AOI: Digital Engineering Tools
The key innovation of this is effort is development of a machine learning framework for creating digital engineering models of hypersonic vehicles with quantified prediction uncertainty. This capability will be provided in a form compatible with generic integrated digital environments (IDE) so that direct benefit to a broad range of digital engineering efforts within the DoD can be provided. The key capabilities added to digital engineering programs through this effort are:
- Implementation of the model validation hierarchy for a representative hypersonic system.
- Formulation of surrogate models for SRQs with quantified uncertainty within the hierarchy
- Affordable uncertainty propagation upward through the hierarchy to assess impacts at the system level.
- Integration with industry standard MBSE representations for broad applicability.
The capability will initially be applied to a representative advanced hypersonic vehicle to demonstrate the impact of the methodologies toward improving decision support for vehicle design.
The objective of this effort is to implement a machine learning framework for digital engineering of hypersonic vehicles with quantified prediction uncertainty. The framework will integrate model-based system engineering (MBSE) concepts; physics-based modeling; and machine learning within a software framework for advanced hypersonic vehicles. In combination, these capabilities will enable digital representation of hypersonic systems with quantified uncertainty metrics that can be provided to decision makers.
A digital transformation is revolutionizing the DoD’s and AFRL’s approach towards engineering design and acquisition. The digital engineering (DE) paradigm employs multi-physics models to understand the behavior of engineering systems during the full life-cycle of development and deployment. When successfully implemented, DE can significantly reduce costs and time to deployment for new systems.

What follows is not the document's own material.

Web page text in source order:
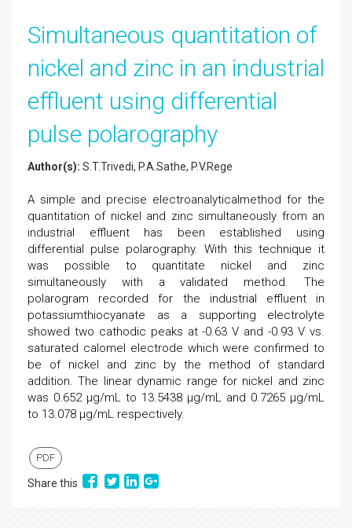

However, many DE initiatives do not make it to the point of deploying digital twins to supporting decision makers in the critical functions of designing and maintaining complex weapons systems. This shortfall is generally attributable to two underlying technical challenges in: 1) generating high-fidelity response predictions of a large-scale complex systems engineering model within the time of relevance, and 2) quantifying the uncertainty of SRQs propagated through multiple tiers of a system hierarchy model. If these two challenges can be met, then DE can improve decision making with reasonable computational costs. A critical need exists to address these challenges.